--- WHAT YOU WILL DO ---
Your answer should be one number: the count of lines below that contain "available".

--- GIVEN RECORDS ---

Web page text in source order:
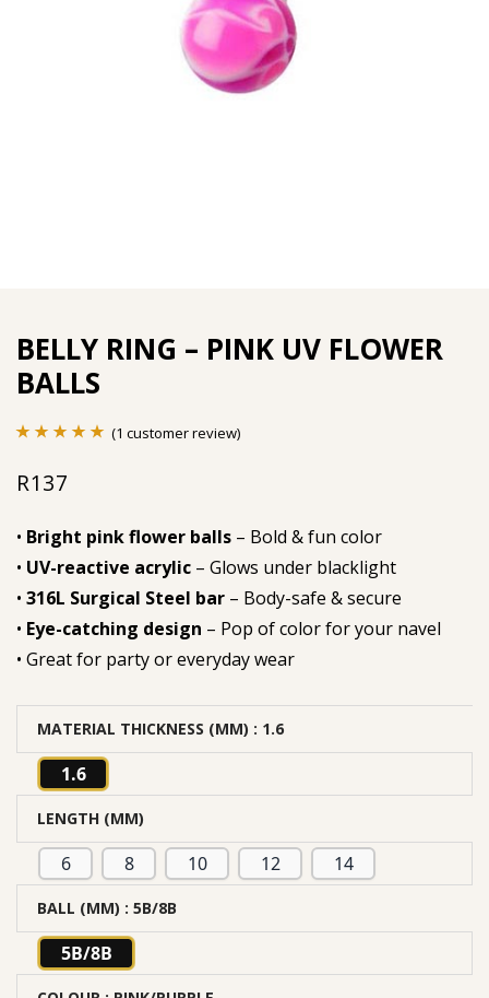
BELLY RING – PINK UV FLOWER
BALLS
out of 5
customer
rating
(1 customer review)
R137
• Bright pink flower balls – Bold & fun color
• UV-reactive acrylic – Glows under blacklight
• 316L Surgical Steel bar – Body-safe & secure
• Eye-catching design – Pop of color for your navel
• Great for party or everyday wear
MATERIAL THICKNESS (MM) : 1.6
1.6
LENGTH (MM)
6 8 10 12 14
BALL (MM) : 5B/8B
5B/8B
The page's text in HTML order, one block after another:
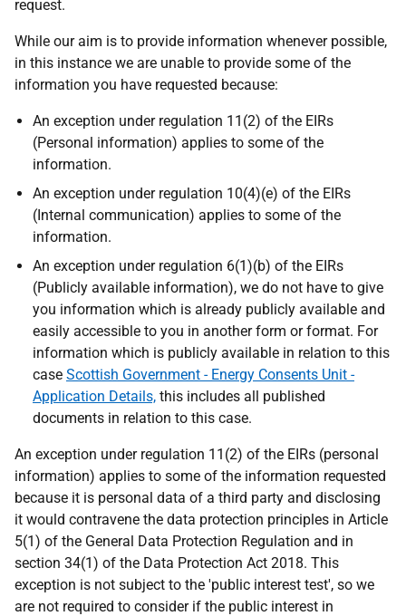
request.
While our aim is to provide information whenever possible,
in this instance we are unable to provide some of the
information you have requested because:
An exception under regulation 11(2) of the EIRs
(Personal information) applies to some of the
information.
An exception under regulation 10(4)(e) of the EIRs
(Internal communication) applies to some of the
information.
An exception under regulation 6(1)(b) of the EIRs
(Publicly available information), we do not have to give
you information which is already publicly available and
easily accessible to you in another form or format. For
information which is publicly available in relation to this
case Scottish Government - Energy Consents Unit -
Application Details, this includes all published
documents in relation to this case.
An exception under regulation 11(2) of the EIRs (personal
information) applies to some of the information requested
because it is personal data of a third party and disclosing
it would contravene the data protection principles in Article
5(1) of the General Data Protection Regulation and in
section 34(1) of the Data Protection Act 2018. This
exception is not subject to the 'public interest test', so we
are not required to consider if the public interest in
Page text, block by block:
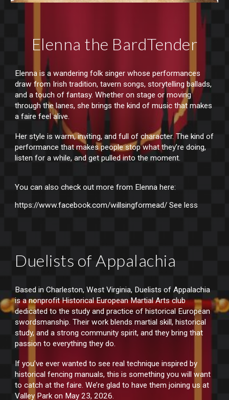
Elenna the BardTender
Elenna is a wandering folk singer whose performances
draw from Irish tradition, tavern songs, storytelling ballads,
and a touch of fantasy. Whether on stage or moving
through the lanes, she brings the kind of music that makes
a faire feel alive.
Her style is warm, inviting, and full of character. The kind of
performance that makes people stop what they’re doing,
listen for a while, and get pulled into the moment.
You can also check out more from Elenna here:
https://www.facebook.com/willsingformead/ See less
Duelists of Appalachia
Based in Charleston, West Virginia, Duelists of Appalachia
is a nonprofit Historical European Martial Arts club
dedicated to the study and practice of historical European
swordsmanship. Their work blends martial skill, historical
study, and a strong community spirit, and they bring that
passion to everything they do.
If you’ve ever wanted to see real technique inspired by
historical fencing manuals, this is something you will want
to catch at the faire. We’re glad to have them joining us at
Valley Park on May 23, 2026.

--- PROBLEM SOLUTION ---
3